Cerebral ischemia also leads to deregulation of matrix metalloproteinases 2 and 9 (MMP) [17] causing matrix degradation, blood-brain barrier (BBB) disruption, hemorrhage, and brain edema [18, 19]. Park et al. [20] have shown that the activity of MMP9 in serum reflects the activity of MMP9 in the brain. In acute stroke, higher serum MMP9 levels are found to correlate with infarct volume, disease severity, late hemorrhage, mortality, and major disability [21–24]. However, MMP-targeted inhibitors that are not strictly specific showed insufficient clinical benefits [25, 26]. Findings that MMP9 activity and expression correspond to the increased expression of NOX2 [27] offer the opportunity to regulate MMP9 by inhibiting NOX2.

In ischemic tissue, reperfusion is of utmost importance but reintroducing of oxygen leads to even greater ROS production and mitochondrial dysfunction [9]. The beginning of the reperfusion period is a perfect time to inhibit ROS production.

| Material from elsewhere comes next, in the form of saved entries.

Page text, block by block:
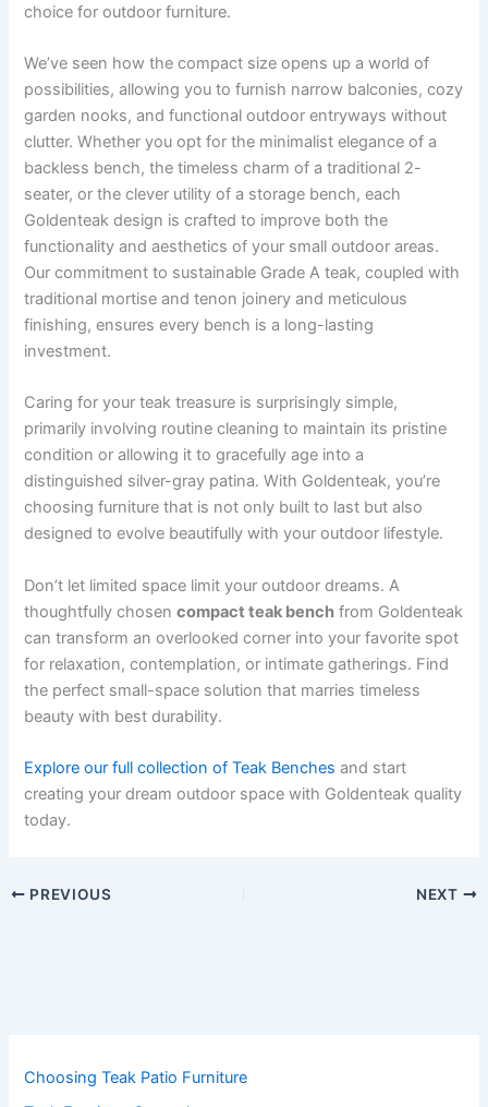
Choosing Teak Patio Furniture
choice for outdoor furniture.
We’ve seen how the compact size opens up a world of
possibilities, allowing you to furnish narrow balconies, cozy
garden nooks, and functional outdoor entryways without
clutter. Whether you opt for the minimalist elegance of a
backless bench, the timeless charm of a traditional 2-
seater, or the clever utility of a storage bench, each
Goldenteak design is crafted to improve both the
functionality and aesthetics of your small outdoor areas.
Our commitment to sustainable Grade A teak, coupled with
traditional mortise and tenon joinery and meticulous
finishing, ensures every bench is a long-lasting
investment.
Caring for your teak treasure is surprisingly simple,
primarily involving routine cleaning to maintain its pristine
condition or allowing it to gracefully age into a
distinguished silver-gray patina. With Goldenteak, you’re
choosing furniture that is not only built to last but also
designed to evolve beautifully with your outdoor lifestyle.
Don’t let limited space limit your outdoor dreams. A
thoughtfully chosencompact teak bench from Goldenteak
can transform an overlooked corner into your favorite spot
for relaxation, contemplation, or intimate gatherings. Find
the perfect small-space solution that marries timeless
beauty with best durability.
Explore our full collection of Teak Benches and start
creating your dream outdoor space with Goldenteak quality
today.
PREVIOUS NEXT

Although the right inhibitors have not been synthesized yet, adjuvant nutritional interventions following brain ischemia or trauma that are safe, low cost, and accessible have given promising results [28–30]. Besides applying vitamin treatment after brain ischemia, several studies have demonstrated that vitamin supplementation of the subjects with increased risk for brain ischemia could be beneficial [31, 32]. Vitamin D3 is currently the focus of investigation since it is effective in neuroprotection and immunomodulation and in decreasing inflammation in the CNS [33–35]. Vitamin D3 exhibits effects in the body through the vitamin D nuclear receptors (VDR) that are present in the brain both in neurons and in glial cells [36, 37]. Inverse associations between the serum levels of 25-hydroxyvitamin D3 and the risk of hypertension, cerebrovascular, and cardiovascular incidents have been demonstrated [31, 38]. Many observational studies are in favor of the hypotheses that vitamin D3 supplementation could be protective against stroke [31]. However, only a few interventional studies are available, and their results differ, probably due to methodological limitations [31, 32]. Problems in these trials have included the dosage of vitamin D3, individual variations in response to vitamin D3 supplementation, and expression of the results as an incidence of cardiovascular or cerebrovascular events instead of addressing the severity of the outcome.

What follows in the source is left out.